[[ Records shown open ]]

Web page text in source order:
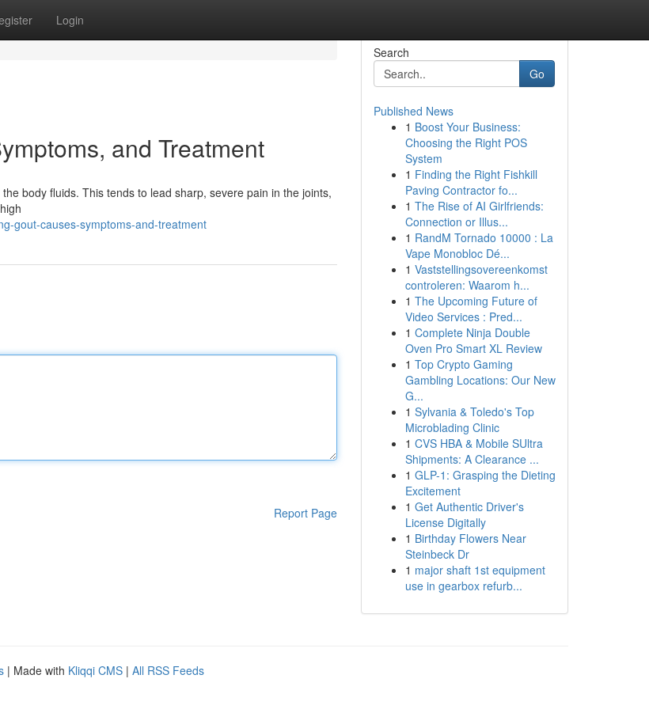
Login
and Treatment
body fluids. This tends to lead sharp, severe pain in the joints,
gout-causes-symptoms-and-treatment
Report Page
Search
Go
Published News
1 Boost Your Business:
Choosing the Right POS
System
1 Finding the Right Fishkill
Paving Contractor fo...
1 The Rise of AI Girlfriends:
Connection or Illus...
1 RandM Tornado 10000 : La
Vape Monobloc Dé...
1 Vaststellingsovereenkomst
controleren: Waarom h...
1 The Upcoming Future of
Video Services : Pred...
1 Complete Ninja Double
Oven Pro Smart XL Review
1 Top Crypto Gaming
Gambling Locations: Our New
G...
1 Sylvania & Toledo's Top
Microblading Clinic
1 CVS HBA & Mobile SUltra
Shipments: A Clearance ...
1 GLP-1: Grasping the Dieting
Excitement
1 Get Authentic Driver's
License Digitally
1 Birthday Flowers Near
Steinbeck Dr
1 major shaft 1st equipment
use in gearbox refurb...
| Made with Kliqqi CMS | All RSS Feeds

[[ Records shown closed ]]

Work instruction →
All records above are to be printed exactly, minus the pictures they contain.

Solved problem →
Web page text in source order:
Login
and Treatment
body fluids. This tends to lead sharp, severe pain in the joints,
gout-causes-symptoms-and-treatment
Report Page
Search
Go
Published News
1 Boost Your Business:
Choosing the Right POS
System
1 Finding the Right Fishkill
Paving Contractor fo...
1 The Rise of AI Girlfriends:
Connection or Illus...
1 RandM Tornado 10000 : La
Vape Monobloc Dé...
1 Vaststellingsovereenkomst
controleren: Waarom h...
1 The Upcoming Future of
Video Services : Pred...
1 Complete Ninja Double
Oven Pro Smart XL Review
1 Top Crypto Gaming
Gambling Locations: Our New
G...
1 Sylvania & Toledo's Top
Microblading Clinic
1 CVS HBA & Mobile SUltra
Shipments: A Clearance ...
1 GLP-1: Grasping the Dieting
Excitement
1 Get Authentic Driver's
License Digitally
1 Birthday Flowers Near
Steinbeck Dr
1 major shaft 1st equipment
use in gearbox refurb...
| Made with Kliqqi CMS | All RSS Feeds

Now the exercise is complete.